Dataset items
* * *
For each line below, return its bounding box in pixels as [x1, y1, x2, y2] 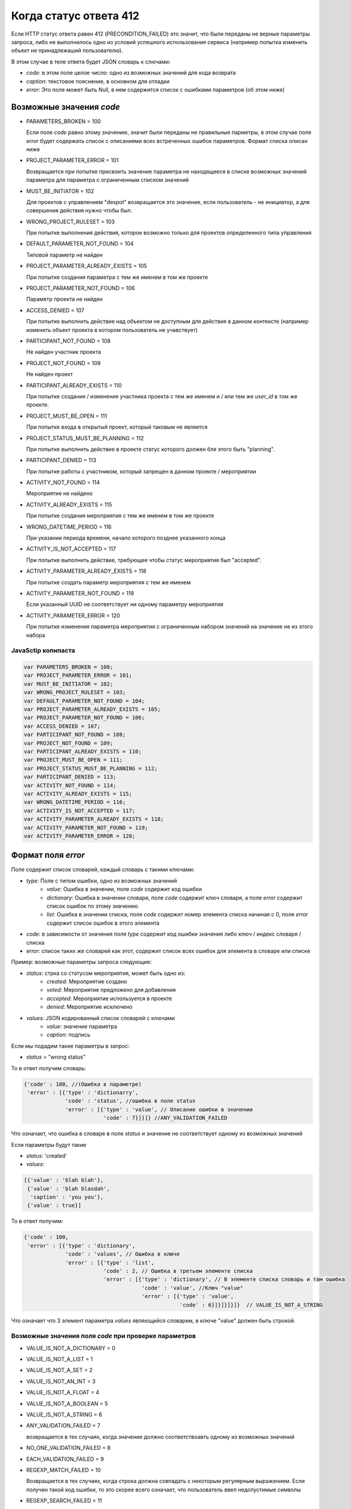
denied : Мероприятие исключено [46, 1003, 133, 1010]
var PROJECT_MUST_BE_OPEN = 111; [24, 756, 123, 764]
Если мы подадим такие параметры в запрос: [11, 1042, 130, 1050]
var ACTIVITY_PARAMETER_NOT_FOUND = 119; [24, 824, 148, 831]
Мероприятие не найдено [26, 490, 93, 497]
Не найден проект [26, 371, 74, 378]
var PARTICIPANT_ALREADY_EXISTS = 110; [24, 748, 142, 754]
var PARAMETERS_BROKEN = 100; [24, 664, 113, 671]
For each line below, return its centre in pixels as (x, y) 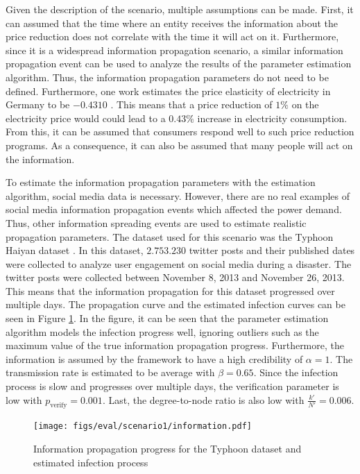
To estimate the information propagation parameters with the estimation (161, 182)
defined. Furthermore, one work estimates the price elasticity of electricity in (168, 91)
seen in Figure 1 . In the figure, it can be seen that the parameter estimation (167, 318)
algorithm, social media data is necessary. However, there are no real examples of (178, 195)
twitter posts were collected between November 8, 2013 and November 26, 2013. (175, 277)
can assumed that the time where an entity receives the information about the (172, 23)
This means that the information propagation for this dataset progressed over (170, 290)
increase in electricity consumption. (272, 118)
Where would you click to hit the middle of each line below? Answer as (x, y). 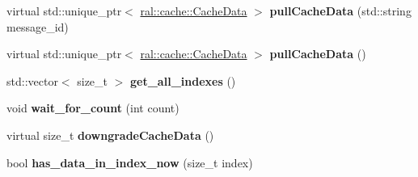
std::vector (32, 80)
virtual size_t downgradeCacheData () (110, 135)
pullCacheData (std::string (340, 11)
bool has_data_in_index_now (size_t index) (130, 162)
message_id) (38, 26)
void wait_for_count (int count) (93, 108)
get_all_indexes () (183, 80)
* * *
> _EXERCISE AIM_:
Keep every word of the records exact as you write them out, but drop the pictures.

> _TASK RESPONSE_:
For each line below, return its bounding box in pixels as [x1, y1, x2, y2] 
denied : Мероприятие исключено [46, 1003, 133, 1010]
var PROJECT_MUST_BE_OPEN = 111; [24, 756, 123, 764]
Если мы подадим такие параметры в запрос: [11, 1042, 130, 1050]
var ACTIVITY_PARAMETER_NOT_FOUND = 119; [24, 824, 148, 831]
Мероприятие не найдено [26, 490, 93, 497]
Не найден проект [26, 371, 74, 378]
var PARTICIPANT_ALREADY_EXISTS = 110; [24, 748, 142, 754]
var PARAMETERS_BROKEN = 100; [24, 664, 113, 671]
For each line below, return its centre in pixels as (x, y) 
To estimate the information propagation parameters with the estimation (161, 182)
defined. Furthermore, one work estimates the price elasticity of electricity in (168, 91)
seen in Figure 1 . In the figure, it can be seen that the parameter estimation (167, 318)
algorithm, social media data is necessary. However, there are no real examples of (178, 195)
twitter posts were collected between November 8, 2013 and November 26, 2013. (175, 277)
can assumed that the time where an entity receives the information about the (172, 23)
This means that the information propagation for this dataset progressed over (170, 290)
increase in electricity consumption. (272, 118)
Where would you click to hit the middle of each line below? Answer as (x, y). 
std::vector (32, 80)
virtual size_t downgradeCacheData () (110, 135)
pullCacheData (std::string (340, 11)
bool has_data_in_index_now (size_t index) (130, 162)
message_id) (38, 26)
void wait_for_count (int count) (93, 108)
get_all_indexes () (183, 80)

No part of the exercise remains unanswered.